Собрание сочинений. Том 2. Биография - страница 35



Всему этому способствовали разные корреспонденты, раздувая игру. Один из них сказал Филоненко:

«Я помогаю вам, но, если вас повесят, у меня выйдет из этого прекраснейшая корреспонденция».

Шло запугивание. Правое крыло Временного правительства запугивало левое. В то же время шли еще и другие интриги. Часть командного состава – часть, как я знаю, очень небольшая – имела гораздо более широкие планы, чем простое «поправение» правительства. Позднее мне пришлось увидеть маленькие записки, которыми переписывались между собою люди этого лагеря. Писал командующий одной армии непосредственно командиру кавалерийского полка из другой армии о том, что необходимо выделить надежных офицеров и отправить их в Ставку для обучения метанию бомб. Таких метальщиков, я думаю, стягивали к Могилеву отовсюду, понемногу и, думаю, неудачно.

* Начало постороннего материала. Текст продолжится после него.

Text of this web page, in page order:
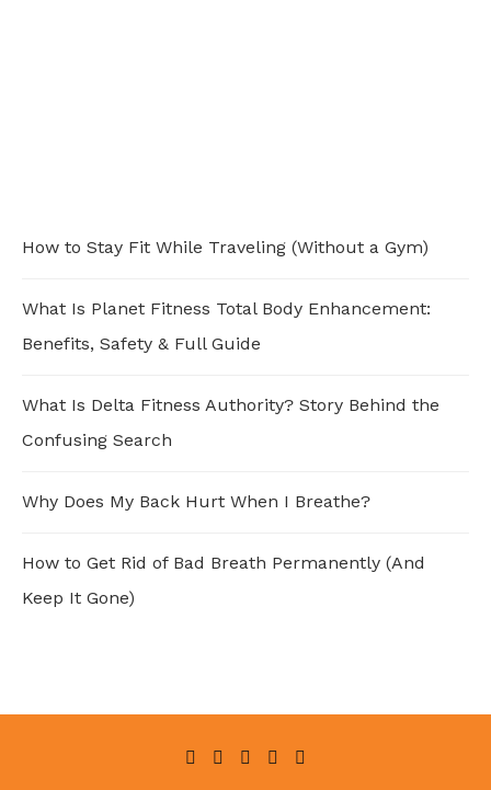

Таким образом, корниловщина представляла из себя, с одной стороны, реакцию против разложения старой армии, с другой же – суммирование двух не совпадающих, но переплетенных друг с другом и в одну сторону направленных интриг. Корнилов находился под влиянием просто черносотенцев, хотя они и не имели много своих людей в штабе. Группа Савинкова не хотела этого «мятежа», – но ей нужен был нажим, нужно было воплощение военной необходимости в лице Корнилова, но она просчиталась. Филоненко превысил полномочия, – говорю предположительно. Керенский устроил истерику, и Корнилов бросил на чашку весов свою храбрость и три сотни своих текинцев126; на другой чашке лежала революционная инерция 180‐миллионного народа.

Весы заколебались.

Подготовка корниловщины прошла мимо меня. Я ее не заметил. Самый горячий момент я пролежал в лазарете, а потом поехал на две недели в Кисловодск, где жил за городом и ночью смотрел вниз с крыши. И здесь чувствовалась русская революция, страшная и причудливая. В Пятигорске солдаты ходили в незашнурованных ботинках и с поясами, одетыми не вокруг талии, а через плечо, как портупея. Я понимал причины этого убого-странного костюма. Эти люди хотели, чтобы все было по-новому.

Мне не хотелось возвращаться на фронт, но нужно было возвращаться. Я оторвался от базара с виноградом, усеянного осами, от крутого переулка и мостовой из острокраевого известняка. Оторвался, вернулся в Питер, а там в Могилев-Подольский, обратно в свою армию127. В этот момент все комиссары были собраны в Могилев128 на совещание к Корнилову. Из 8-й армии поехал Анардович, так как Ципкевич перешел с Черемисовым в 9-ю армию, а Филоненко был уже комиссарверхом.

Я приехал в Могилев129. Меня узнали на вокзале и сказали: «По железнодорожному проводу пришли две телеграммы». Мне показали их: это была телеграмма Корнилова о том, что он не слагает с себя звания главнокомандующего и приказывает себе повиноваться; в конце телеграммы было обещание прибавки жалованья железнодорожникам и телеграфистам, и одновременно пришла телеграмма Керенского, объявляющая Корнилова мятежником.

В Могилеве были только хозяйственные части штаба; операционная часть штаба находилась в Липканах. Я представил себе, что сейчас делается или, вернее, сделается в армии, какой клин вбит в нее, и мне было страшно подумать о возможности выступления штаба.

Бросился к прямому проводу.

«Получена ли вами телеграмма Корнилова, как вы думаете, не провокация ли все это?» – мне отвечают: «Сейчас все возможно!» Наскоро поговорил с Могилевским Совдепом. Предложил поставить охрану на телеграф и станцию. Поговорили с армейским комитетом и решили ехать в Липканы. Сели в два санитарных автомобиля и поехали. Нас предупреждали, что возможен наш арест, но мы этому не верили и, конечно, были правы. Во главе армейского комитета стоял в то время тов. Ерофеев, мрачный с.-р., уже не молодой; он был товарищем председателя армейского комитета.